BLIZZARD/MICROSOFT: Today after I rebooted (and no, I did not change a thing) World of Warcraft decided to not work anymore. Worked last night. Now it said I wasn't connected to the Internet. I was, actually had some sites open in Firefox, reloaded them, they worked. So I went a-check-ing for my WoW issue. Lots of sites suggested to either re-install or repair WoW - couldnt' be arsed since it did work last night and I made no changes at all, plus, I did try to run the repair option, which also told me that it could not connect to the Internet. I checked further, other sites were talking about router/firewall/port/proxy settings, which were also of no use, since there aswell, I did not change anything. I searched further. Apparently my issue was related to IE not working. Hm..I don't even use IE, but went checking, and indeed it did not seem to be able to connect to any sites. How come? I mean, Firefox and other applications work fine and are online. So wtf was it that IE is doing (or not doing). Fixed it, IE works now, and so does WoW. Weird. Should have an option to interact with my standard browser rather than IE because honestly - who in the world (other than Bill Gates maybe) cares about or uses IE? And who would actually find out that a program they don't even use at all is not working and thus causing other programs to not work aswell.

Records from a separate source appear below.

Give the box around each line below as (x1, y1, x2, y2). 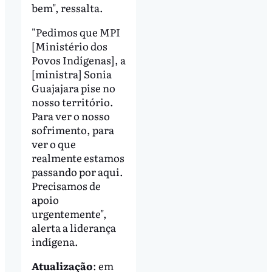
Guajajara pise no (31, 80, 115, 95)
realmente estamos (31, 149, 124, 165)
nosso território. (31, 93, 114, 109)
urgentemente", (31, 205, 107, 221)
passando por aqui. (31, 163, 123, 179)
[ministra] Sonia (31, 66, 112, 81)
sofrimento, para (31, 121, 114, 137)
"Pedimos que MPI (31, 24, 120, 39)
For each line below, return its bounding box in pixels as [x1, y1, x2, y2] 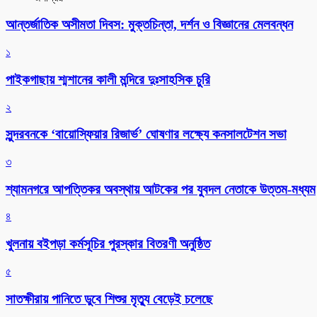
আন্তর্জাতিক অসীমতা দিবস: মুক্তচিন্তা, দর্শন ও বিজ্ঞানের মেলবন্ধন [6, 17, 293, 33]
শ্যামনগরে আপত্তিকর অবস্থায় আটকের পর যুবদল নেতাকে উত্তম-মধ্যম [6, 181, 316, 197]
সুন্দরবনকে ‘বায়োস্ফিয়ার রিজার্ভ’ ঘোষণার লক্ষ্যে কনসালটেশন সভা [6, 127, 287, 142]
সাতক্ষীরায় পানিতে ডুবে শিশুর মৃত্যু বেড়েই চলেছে [6, 291, 213, 306]
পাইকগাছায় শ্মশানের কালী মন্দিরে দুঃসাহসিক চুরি [6, 71, 210, 87]
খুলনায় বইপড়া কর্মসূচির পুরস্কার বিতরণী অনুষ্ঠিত [6, 236, 210, 252]
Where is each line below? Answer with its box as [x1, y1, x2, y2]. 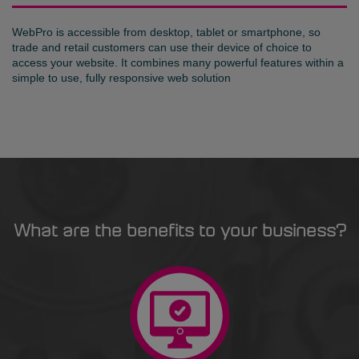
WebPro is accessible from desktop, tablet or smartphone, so [12, 26, 321, 39]
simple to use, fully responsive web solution [12, 71, 231, 85]
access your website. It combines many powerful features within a [12, 56, 344, 70]
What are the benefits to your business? [13, 224, 346, 240]
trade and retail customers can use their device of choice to [12, 41, 312, 54]
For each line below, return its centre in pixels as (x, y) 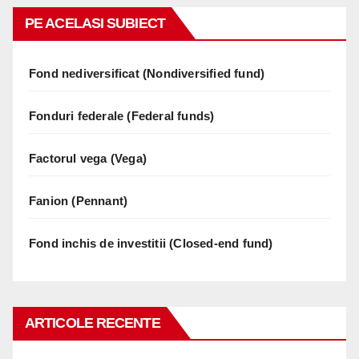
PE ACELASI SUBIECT (95, 23)
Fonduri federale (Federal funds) (122, 115)
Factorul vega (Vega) (88, 158)
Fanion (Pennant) (79, 200)
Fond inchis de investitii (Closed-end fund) (151, 243)
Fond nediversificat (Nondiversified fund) (147, 73)
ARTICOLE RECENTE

BBC: Last but not least I'd like to complain about the British Broadcasting Corporation. Sure, their stuff and interviews are good. I like to watch them. However, my PC is not really capable of streaming 200+MB of video to have it play without interruption. So I prefer to download the file and watch it from harddisk. Now that is a problem for 2 reasons. Firstly, I'm not in the UK. Proxy Servers don't support videos. So using something else. Can watch the video, as stream. Now streaming is bad for above reasons. So figured out a way to download it. Download itself worked ok. Trying to open it I get a wild mess of fancy colors, but not the video I would like to see. So I figured out after some searching that the video has DRM protection. But why? It is a video, an interview, that was broadcast on TV over there. So imagine I would have been there (England) at the time of the broadcast, I could have taped it or something. But I wasn't. So download was the only good way for me. And normally, I would be able to play it fine if I had the licence, which of course it won't give to me, because I am not in the UK. I mean, it is just a simple interview with Julian Assange, I wouldn't sell it to anyone or reproduce it or anything, simply because no one cares anyway. >.< But I would love to see it in full, which is not possible through streaming due to crappy PC and I can't watch the download due to DRM license restrictions that it only works for UK people. Now, if they don't want to get their news out to the world, then they may as well take their site off the Internet, or make it so only people in the UK can view their entire site at all. But putting something on their site for only UK people to see which also interests other people...is silly. (If anyone in the UK has seen/downloaded the DRM license for http://www.bbc.co.uk/iplayer/episode/b00xnblc/BBC_News_Special_Wanted_for_Questioning_Julian_Assange/ I'd be grateful if they could give me their DRM key file, so I can actually watch the downloaded version of it (mobile or Media Player doesn't matter which. :)).